# yellowed windows



## cape cod Todd (Jan 3, 2008)

Hello to All
I have a a USA trains engineering car that was badly weathered (faded) by the elements. I popped out the windows before spraying the car itself. The plastic windows are very yellowed how can I clean these up before putting them back in? Thanks.


----------



## Totalwrecker (Feb 26, 2009)

The headlights on my truck are plastic and get sun clouded, a little polish and they are clear again... Try a plastic polish and look for one with UV protection, not sure that's included, but I'd look. 

John


----------



## Torby (Jan 2, 2008)

Wonder if it works on glasses....


----------



## Russell Miller (Jan 3, 2008)

The windows in the USA cars are made out of Clear Styrene and they are not UV stable. Once they yellow internally, they cannot be brought back to clear no matter how much you polish them. Either replace them with new molded windows from the manufacture if they are available or cut your own windows from 1/16" thick clear acrylic that is UV stable. If that is too thick, you can get thin polycarbonate (LEXAN) for the windows. Polycarbonate is not as UV stable as acrylic but it will last much longer than styrene. This problem is also why the windows in PIKO and POLA buildings turn yellow when left outside. Automotive headlights are almost all made from polycarbonate plastic now and then hard coated to protect the surface from scratches and discoloration. Unfortunately, that hard coat tends to flake off after a few years and the plastic will then tend to yellow and fog up from not only UV damage but also by the absorbing of airborne pollutants. 

Russ


----------



## cape cod Todd (Jan 3, 2008)

Thanks guys. I think Russ is correct that the yellow is permanent. I tried plastic cleaner for jeep\boat windows then got a bit more aggressive with an auto rubbing compound a trick I learned in the auto business to bring back old plastic headlites. I did get a bit of the yellow off but not all of it. I was thinking about putting holes, breaks and cracks in a few of the panels like kids had been throwing rocks at the car. In my RR world it is good enough. 
Todd


----------



## Jerry Barnes (Jan 2, 2008)

My die cast cars I put out yellow up also. Would it help to shoot them with clear Krylon before putting them out for the first time?


----------



## blueregal (Jan 3, 2008)

Get some Novus Part 1&2 its for cleaning acrylic motorcycle windshields. Usually in auto or motorcycle parts books. I use the cleaner/polish #1 for cleaning up engines and everything it takes motorcycle windshields and makes them clear like new. It's a two part system! Got onto this several years ago I believe in "81" been using it every since!! Great stuff Regal


----------



## Russell Miller (Jan 3, 2008)

Posted By Jerry Barnes on 07 Feb 2010 08:46 AM 
My die cast cars I put out yellow up also.

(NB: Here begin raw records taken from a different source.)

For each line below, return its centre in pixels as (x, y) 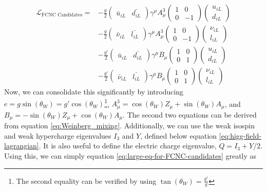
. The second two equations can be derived (190, 114)
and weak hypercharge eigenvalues (58, 135)
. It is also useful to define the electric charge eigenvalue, (128, 146)
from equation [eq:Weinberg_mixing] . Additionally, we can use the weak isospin (130, 126)
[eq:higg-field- (240, 135)
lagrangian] (22, 146)
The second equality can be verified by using (86, 180)
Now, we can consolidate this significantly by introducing (94, 92)
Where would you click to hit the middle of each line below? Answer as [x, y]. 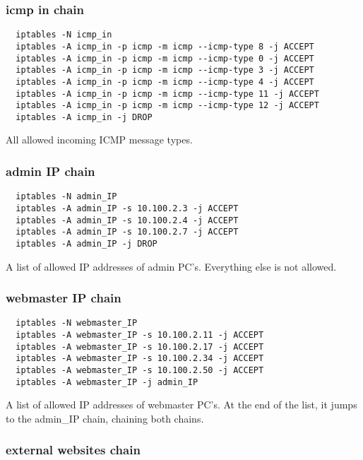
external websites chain [73, 450]
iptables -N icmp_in [64, 35]
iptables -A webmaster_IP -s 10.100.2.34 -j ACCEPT [140, 359]
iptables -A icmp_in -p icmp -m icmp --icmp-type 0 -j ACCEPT [165, 58]
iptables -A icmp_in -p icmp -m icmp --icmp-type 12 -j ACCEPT [167, 106]
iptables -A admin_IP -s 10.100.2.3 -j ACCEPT [127, 208]
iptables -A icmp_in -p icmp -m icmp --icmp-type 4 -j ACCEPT [165, 82]
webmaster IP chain [64, 298]
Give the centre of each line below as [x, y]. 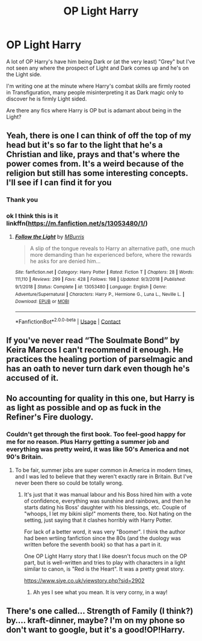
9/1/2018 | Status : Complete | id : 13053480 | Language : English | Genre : [91, 287]
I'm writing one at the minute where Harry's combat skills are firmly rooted [98, 86]
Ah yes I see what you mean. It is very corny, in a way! [100, 592]
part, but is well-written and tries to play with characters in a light [104, 562]
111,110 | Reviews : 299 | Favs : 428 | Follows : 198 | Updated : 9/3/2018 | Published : [100, 280]
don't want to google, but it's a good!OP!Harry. [96, 630]
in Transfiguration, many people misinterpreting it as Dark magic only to [95, 92]
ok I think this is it [32, 216]
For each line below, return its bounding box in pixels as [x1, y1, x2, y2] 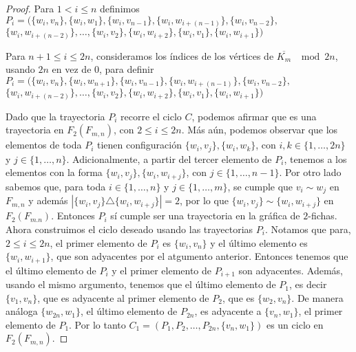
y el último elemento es [210, 235, 308, 250]
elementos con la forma [6, 165, 103, 179]
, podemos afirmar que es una [191, 109, 317, 123]
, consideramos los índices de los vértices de [90, 48, 274, 63]
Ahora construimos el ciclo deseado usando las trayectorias [6, 221, 253, 236]
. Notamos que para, [264, 221, 351, 236]
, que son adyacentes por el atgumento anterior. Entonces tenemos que [50, 249, 348, 263]
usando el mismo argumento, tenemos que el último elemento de [6, 277, 276, 291]
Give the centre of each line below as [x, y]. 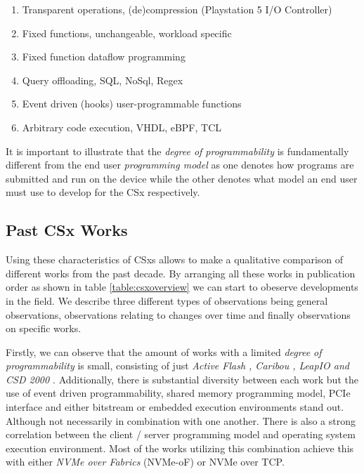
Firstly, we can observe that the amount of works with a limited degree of [164, 351]
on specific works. [44, 328]
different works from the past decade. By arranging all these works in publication [181, 273]
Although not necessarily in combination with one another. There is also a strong [181, 420]
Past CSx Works [67, 230]
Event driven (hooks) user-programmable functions [132, 104]
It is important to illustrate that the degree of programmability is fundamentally [177, 151]
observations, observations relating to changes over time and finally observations [178, 314]
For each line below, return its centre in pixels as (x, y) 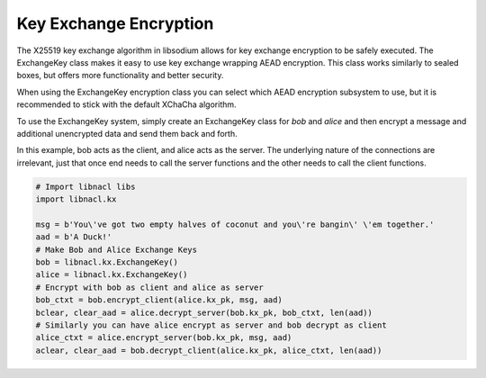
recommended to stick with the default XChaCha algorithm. (127, 104)
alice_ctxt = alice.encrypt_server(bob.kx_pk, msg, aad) (164, 338)
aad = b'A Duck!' (74, 237)
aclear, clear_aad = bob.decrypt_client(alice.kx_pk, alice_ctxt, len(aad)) (209, 350)
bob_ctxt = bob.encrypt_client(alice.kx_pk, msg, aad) (159, 300)
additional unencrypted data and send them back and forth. (127, 133)
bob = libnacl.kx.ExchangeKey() (107, 262)
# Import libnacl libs (85, 186)
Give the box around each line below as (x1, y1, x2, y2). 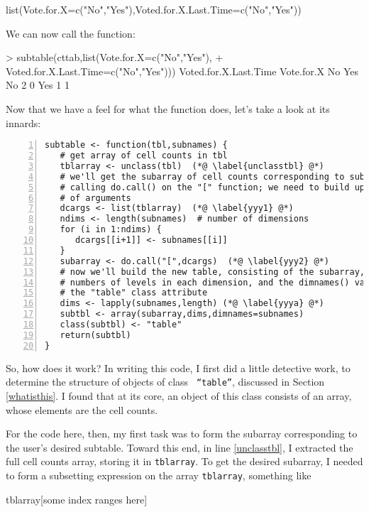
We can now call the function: (6, 26, 136, 40)
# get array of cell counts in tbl (60, 151, 228, 161)
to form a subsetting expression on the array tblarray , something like (6, 467, 312, 482)
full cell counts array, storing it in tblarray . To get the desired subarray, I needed (6, 454, 363, 469)
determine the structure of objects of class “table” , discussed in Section (6, 374, 325, 389)
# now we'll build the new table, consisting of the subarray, (60, 266, 365, 277)
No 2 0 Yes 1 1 (6, 77, 70, 92)
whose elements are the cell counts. (6, 402, 158, 417)
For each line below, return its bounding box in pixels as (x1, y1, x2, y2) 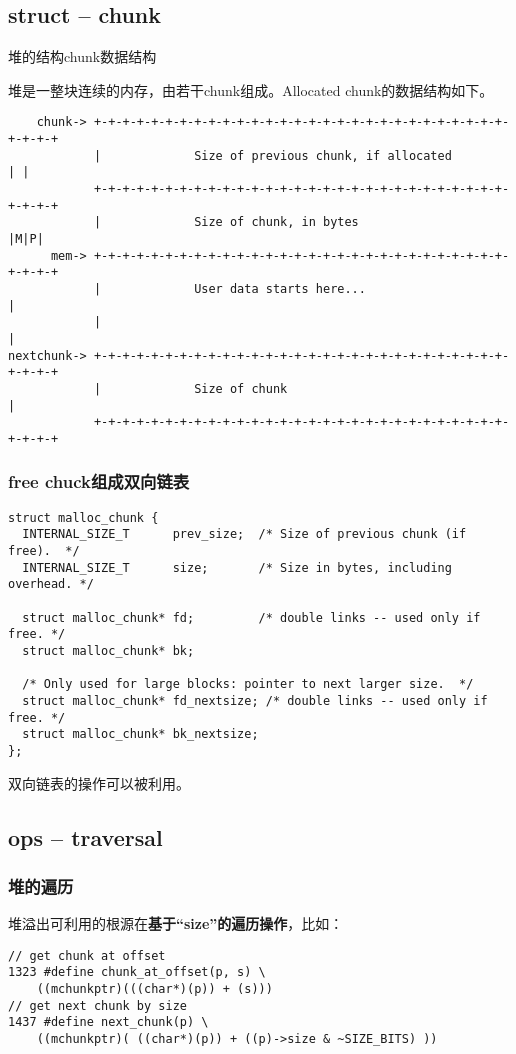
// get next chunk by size (8, 998, 187, 1013)
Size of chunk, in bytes (194, 215, 359, 230)
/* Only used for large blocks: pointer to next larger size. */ (22, 677, 474, 692)
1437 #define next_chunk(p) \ (8, 1015, 209, 1030)
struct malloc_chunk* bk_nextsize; (22, 727, 259, 742)
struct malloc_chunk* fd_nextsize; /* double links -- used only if (22, 693, 488, 708)
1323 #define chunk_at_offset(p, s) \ (8, 965, 266, 980)
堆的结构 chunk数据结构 (8, 46, 157, 67)
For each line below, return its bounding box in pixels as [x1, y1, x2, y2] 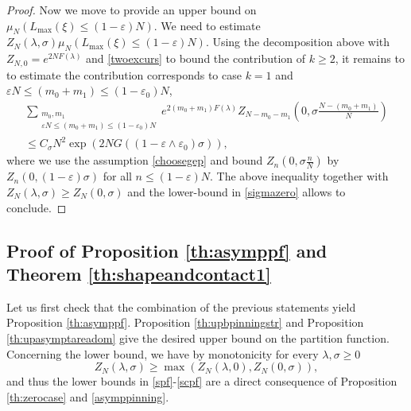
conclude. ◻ [6, 199, 67, 215]
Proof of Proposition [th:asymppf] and [6, 238, 328, 262]
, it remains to [335, 50, 405, 67]
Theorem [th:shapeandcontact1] [6, 261, 271, 285]
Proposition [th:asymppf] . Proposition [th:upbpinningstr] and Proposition [6, 314, 364, 331]
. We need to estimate [153, 17, 261, 33]
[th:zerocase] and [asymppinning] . [6, 388, 169, 405]
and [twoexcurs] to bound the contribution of [86, 50, 306, 67]
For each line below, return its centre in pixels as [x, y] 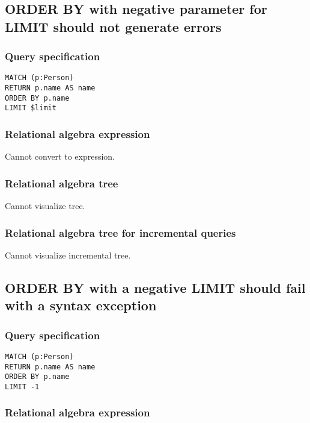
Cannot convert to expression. [60, 156]
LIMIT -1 [22, 387]
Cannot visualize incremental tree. [68, 255]
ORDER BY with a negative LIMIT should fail [155, 287]
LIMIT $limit [31, 108]
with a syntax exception [81, 305]
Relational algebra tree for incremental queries [120, 232]
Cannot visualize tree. [45, 206]
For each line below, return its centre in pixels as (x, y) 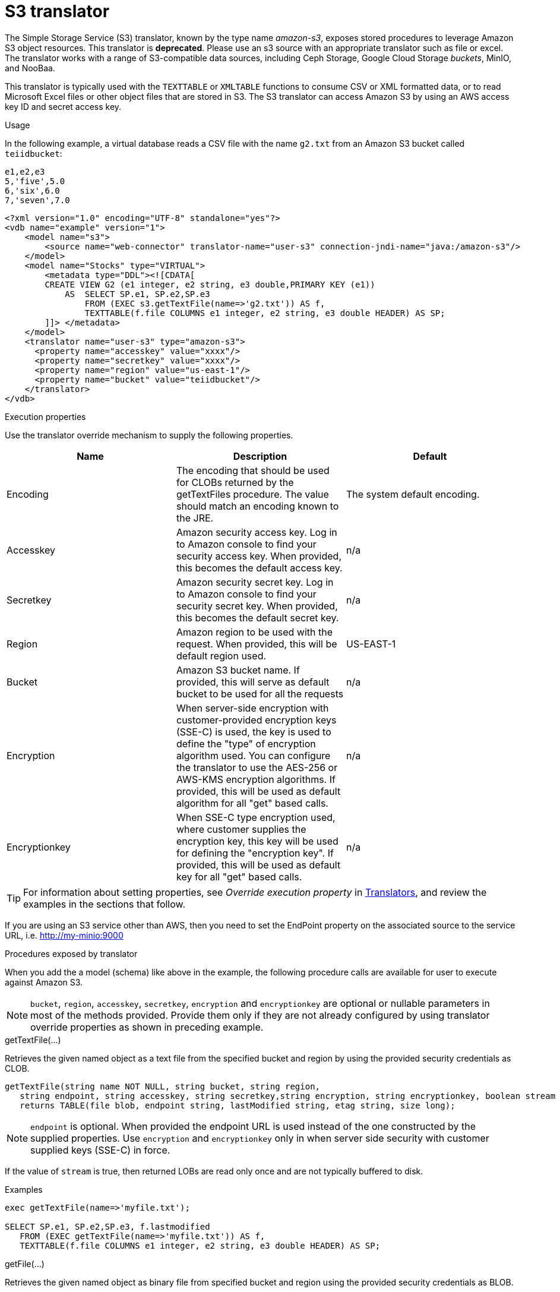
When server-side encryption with (252, 708)
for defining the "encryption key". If (255, 853)
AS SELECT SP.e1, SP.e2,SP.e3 (137, 294)
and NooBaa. (30, 68)
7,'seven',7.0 (37, 200)
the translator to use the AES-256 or (257, 767)
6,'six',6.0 (32, 190)
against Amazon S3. (44, 982)
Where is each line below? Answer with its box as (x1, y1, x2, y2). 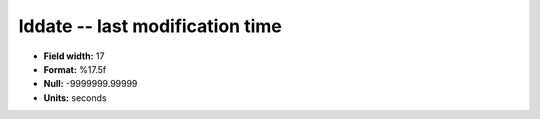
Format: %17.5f (43, 63, 107, 75)
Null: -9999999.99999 (43, 78, 138, 90)
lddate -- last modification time (18, 15, 282, 37)
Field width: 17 (43, 50, 105, 62)
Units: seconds (43, 91, 107, 104)
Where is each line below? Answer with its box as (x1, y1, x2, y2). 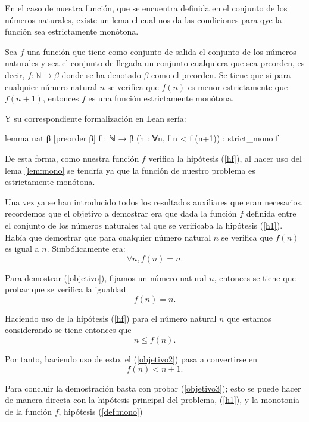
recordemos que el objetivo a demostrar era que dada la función (5, 207, 237, 220)
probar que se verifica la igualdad (5, 283, 126, 295)
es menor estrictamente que (188, 80, 288, 93)
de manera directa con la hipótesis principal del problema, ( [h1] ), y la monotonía (5, 393, 300, 406)
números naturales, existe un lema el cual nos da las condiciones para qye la (5, 13, 282, 26)
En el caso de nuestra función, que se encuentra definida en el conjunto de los (5, 2, 288, 14)
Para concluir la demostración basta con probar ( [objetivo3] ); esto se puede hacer (5, 381, 301, 394)
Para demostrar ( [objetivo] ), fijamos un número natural (5, 271, 207, 284)
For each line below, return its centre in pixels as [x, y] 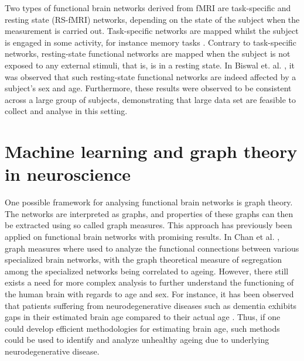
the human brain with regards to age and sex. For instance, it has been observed [149, 294]
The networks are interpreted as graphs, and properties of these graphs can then [149, 213]
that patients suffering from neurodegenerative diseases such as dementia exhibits [151, 305]
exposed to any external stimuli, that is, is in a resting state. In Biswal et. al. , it [150, 65]
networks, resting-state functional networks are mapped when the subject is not [148, 54]
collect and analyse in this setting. [66, 111]
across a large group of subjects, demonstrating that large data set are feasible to [150, 99]
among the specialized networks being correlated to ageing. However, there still [147, 271]
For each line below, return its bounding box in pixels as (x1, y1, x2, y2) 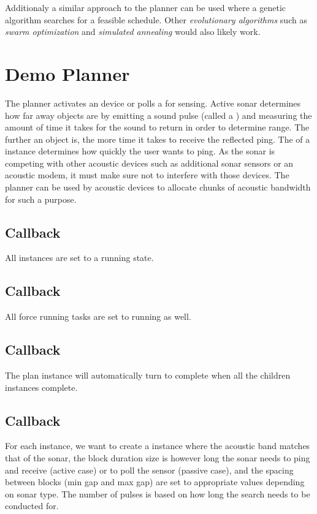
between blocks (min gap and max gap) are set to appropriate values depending (5, 475, 305, 488)
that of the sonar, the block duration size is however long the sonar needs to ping (5, 452, 310, 464)
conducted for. (5, 499, 59, 512)
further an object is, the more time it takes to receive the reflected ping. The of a (5, 132, 310, 145)
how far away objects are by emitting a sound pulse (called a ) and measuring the (5, 108, 312, 121)
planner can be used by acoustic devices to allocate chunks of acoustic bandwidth (5, 181, 311, 194)
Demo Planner (5, 61, 130, 86)
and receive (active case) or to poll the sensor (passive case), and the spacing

Would it help to shoot them with clear Krylon before putting them out for the first time? 
The die cast car windows are also styrene and the yellow is internal. If the UV light goes through the Krylon Clear, the plastic will still yellow. A good UV filtering wax applied to the clear windows will slow the yellowing down some but will not eliminate it.
Russ


----------



## Ralph Berg (Jun 2, 2009)

You can buy UV Resistant Krylon Acrylic. I don't know how effective it is. My color decals still fade.
Ralph


----------